= Elioak, Maryland =

Unincorporated community in Maryland, U.S.

Elioak is an unincorporated community in Howard County, Maryland, United States. It was the home of the "Pushpin Farm", a 200-acre slave plantation purchased in 1724 in the Howard District of Anne Arundel County by Col. Edward Dorsey and which is the site of many prominent Dorsey family graves. The postal community was named after the Elioak plantation built by Owen Dorsey, Judge of the Baltimore Orphans' Court. A postal office operated in the community from June 12, 1893, to September 15, 1922. Local farm orchards were known for prize winning apples and pears. Local families such as the Kahler, Miller, and Worthington claimed Elioak as home while they served in World War I. After the war, the name fell out of use.
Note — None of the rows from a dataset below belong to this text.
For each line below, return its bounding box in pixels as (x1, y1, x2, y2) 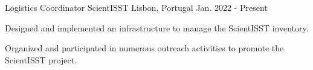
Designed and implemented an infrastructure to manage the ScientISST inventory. (5, 21, 309, 34)
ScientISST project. (5, 53, 77, 66)
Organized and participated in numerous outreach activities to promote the (5, 42, 284, 54)
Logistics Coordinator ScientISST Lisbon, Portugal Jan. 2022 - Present (5, 1, 268, 13)
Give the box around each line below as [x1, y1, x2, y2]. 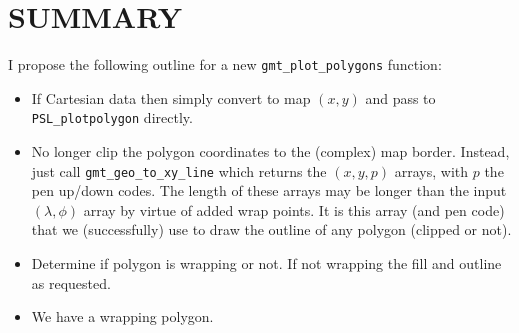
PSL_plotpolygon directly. [31, 107, 193, 128]
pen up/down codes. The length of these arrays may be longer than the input [31, 180, 507, 201]
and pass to [365, 87, 436, 108]
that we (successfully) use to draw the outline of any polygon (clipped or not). [31, 219, 512, 240]
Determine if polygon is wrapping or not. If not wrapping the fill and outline [31, 253, 502, 274]
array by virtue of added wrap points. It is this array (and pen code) [83, 199, 505, 220]
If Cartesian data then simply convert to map [31, 87, 311, 108]
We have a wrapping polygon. [31, 306, 214, 327]

The road from Elioak to Simpsonville was resurveyed in 1820 as part of Charles Carroll's 13,000 acre Doughoregan Manor, with a stone inscription that read, "There stand the beginning trees of Doughoregan, Push Pin and the Girl's Portion". It would become paved in the early 1900s to form Route 108. The interior of the curving road formed the unofficial western boundary targeted for public water and sewer, as well as the area purchased by land speculators for the Rouse Company development of Columbia. The exterior forms the rural boundary of Howard County targeted for preservation though easements created by Senator Clark of Elioak Farm in the 1980s.